CN115493595A

CN115493595A - AUV path planning method based on local perception and near-end optimization strategy

Info

Publication number: CN115493595A
Application number: CN202211219574.9A
Authority: CN
Inventors: 杨嘉琛; 霍紫强; 霍佳明; 肖帅; ***
Original assignee: Tianjin University
Current assignee: Tianjin University
Priority date: 2022-09-28
Filing date: 2022-09-28
Publication date: 2022-12-20

Abstract

The current ocean exploration mode is transformed to intellectualization and informatization so as to pursue smaller action risk and longer navigation time, the importance of an underwater unmanned exploration system is increasingly highlighted, and path planning considering ocean current factors and obstacle factors becomes a necessary condition for underwater navigation of the AUV. The invention provides an AUV path planning method of a near-end optimization strategy algorithm combined with local perception under the condition that ocean current factors are ignored and local obstacle information is not effectively utilized. A flow chart of AUV underwater path planning is obtained by constructing an underwater ocean current environment, constructing a neural network structure of a near-end optimization strategy, and designing and considering a multi-factor reward function. The method was verified experimentally. The method can be widely applied to real-time path planning of the underwater AUV.

Description

AUV path planning method based on local perception and near-end optimization strategy

Technical Field

The invention belongs to the field of AUV autonomous path planning, and particularly relates to an AUV path planning method considering ocean current influence and based on local perception and a near-end optimization strategy.

Background

The importance of the underwater unmanned detection system is increasingly highlighted along with the change of the current ocean detection mode to intellectualization and informatization so as to pursue smaller action risk and longer navigation time.

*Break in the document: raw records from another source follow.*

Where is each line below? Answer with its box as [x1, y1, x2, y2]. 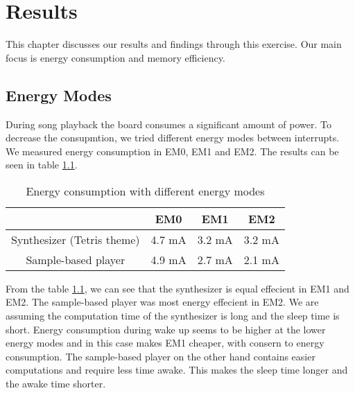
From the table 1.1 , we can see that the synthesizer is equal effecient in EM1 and [6, 281, 349, 295]
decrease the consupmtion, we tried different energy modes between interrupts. [6, 130, 340, 145]
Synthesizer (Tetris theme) [11, 231, 140, 247]
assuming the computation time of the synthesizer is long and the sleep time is [6, 308, 340, 323]
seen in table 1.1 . [6, 157, 78, 172]
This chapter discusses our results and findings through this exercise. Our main [6, 37, 342, 51]
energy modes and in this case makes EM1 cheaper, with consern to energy [6, 335, 324, 350]
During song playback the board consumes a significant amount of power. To [6, 116, 332, 131]

The AUV is an important component of an underwater unmanned combat system, the path planning is an important technology for safely and effectively completing combat missions by the AUV, constraint conditions such as ocean currents, obstacle avoidance and self performance need to be considered, and indexes such as energy consumption, navigation time and safety concealment are pursued to be optimal.

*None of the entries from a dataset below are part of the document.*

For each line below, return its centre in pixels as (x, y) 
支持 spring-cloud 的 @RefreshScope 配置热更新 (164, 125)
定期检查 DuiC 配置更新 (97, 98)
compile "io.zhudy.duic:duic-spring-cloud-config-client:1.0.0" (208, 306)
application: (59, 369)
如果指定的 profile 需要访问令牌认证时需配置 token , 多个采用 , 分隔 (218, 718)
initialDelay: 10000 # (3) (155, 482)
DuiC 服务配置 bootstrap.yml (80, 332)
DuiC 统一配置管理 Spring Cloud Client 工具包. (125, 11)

The current common path planning methods mainly include a search method based on a directed graph, a heuristic search algorithm, an artificial potential field method, a fast random tree generation method and the like. For the AUV path planning problem in a large-scale area, rapidly obtaining a path meeting the requirement is more important than spending a large amount of time to solve an optimal path, and the reinforcement learning algorithm becomes a hotspot for path planning algorithm research due to the intelligence and dynamic learning capability of the reinforcement learning algorithm.

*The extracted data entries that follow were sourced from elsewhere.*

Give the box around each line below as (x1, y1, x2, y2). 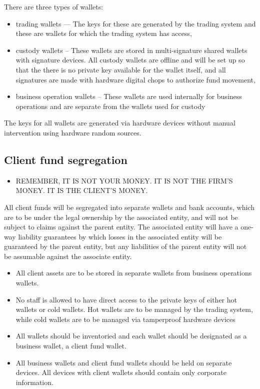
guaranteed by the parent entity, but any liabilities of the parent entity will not (4, 241, 247, 251)
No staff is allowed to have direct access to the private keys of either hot (15, 294, 237, 304)
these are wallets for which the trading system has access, (15, 28, 192, 38)
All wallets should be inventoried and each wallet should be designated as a (15, 330, 247, 341)
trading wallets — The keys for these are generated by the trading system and (15, 18, 256, 28)
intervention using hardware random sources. (4, 127, 141, 137)
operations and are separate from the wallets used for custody (15, 100, 205, 111)
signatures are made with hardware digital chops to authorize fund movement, (15, 74, 255, 84)
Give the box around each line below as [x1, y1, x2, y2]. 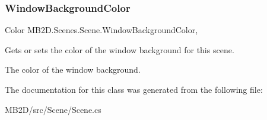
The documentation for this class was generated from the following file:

The reinforcement learning mainly comprises an intelligent agent, an environment, a state, an action and a reward; after the agent has performed an action, the agent will acquire a new observed state for which the state transition context will give a reward signal. The agent then performs a new action according to the current policy based on the reward of the new state and environmental feedback. The intelligent agent continuously optimizes own strategies through reinforcement learning, and finally can take optimal actions in different states. The near-end optimization strategy algorithm belongs to a reinforcement learning algorithm based on a strategy and is used for solving the problem of action selection under a multi-dimensional action space.

Disclosure of Invention

The invention aims to solve the technical problem of providing an AUV path planning method of a near-end optimization strategy algorithm combined with local perception. The technical scheme of the invention is as follows:

1. acquiring obstacle information and ocean current information, and constructing a three-dimensional environment according to the information;

2. a critic network for evaluating the action and an actor network for outputting the action are constructed, and network parameters are initialized.

3. And selecting an action according to the output of the neural network, acquiring a sample, and putting the sample into an experience pool for later learning.

4. The reward function in the sample is calculated as follows:

R _d ＝arctank ₁ (ξ _t -ξ _t+1 -δ _d )

in which ξ _t Distance, δ, representing the current position of the AUV and the target point _d For bias terms, the AUV is harder to obtain a positive reward.

The reward associated with ocean currents is determined by actual speed

And AUV speed

The ratio of (a) to (b) is set. When the target is reachable and ocean currents have a positive influence on the movement of the AUV, the actual speed should be greater than the speed of the AUV. Parameter tau _c Typically set to 0.5 to facilitate increased ocean current utilization by the AUV. R _c Decreasing with increasing ocean current angle and increasing with increasing ocean current velocity. When ocean currents are negatively affected or utilized to a lesser extent, the formula tends to pass through δ _c Punishment is made to the agent.

The final reward function is: r = k 1R _d +k2*R _c

5. The critic network and actor network are learned using the samples, and the updated formula for the actor network is derived as follows:

the objective function is:

the gradient of the objective function is:

updating the formula: is composed of

Alpha is the learning rate

The actor network is updated in the way of

When merit function estimate

Above 0, the network parameters will be optimized towards increasing the probability of this action output, but to r _t (θ) =1+ ε; on the contrary, when

Then the network parameters will be optimized towards the probability direction of decreasing the action until r _t (θ) =1- ε, essentially controlling the magnitude of policy updates.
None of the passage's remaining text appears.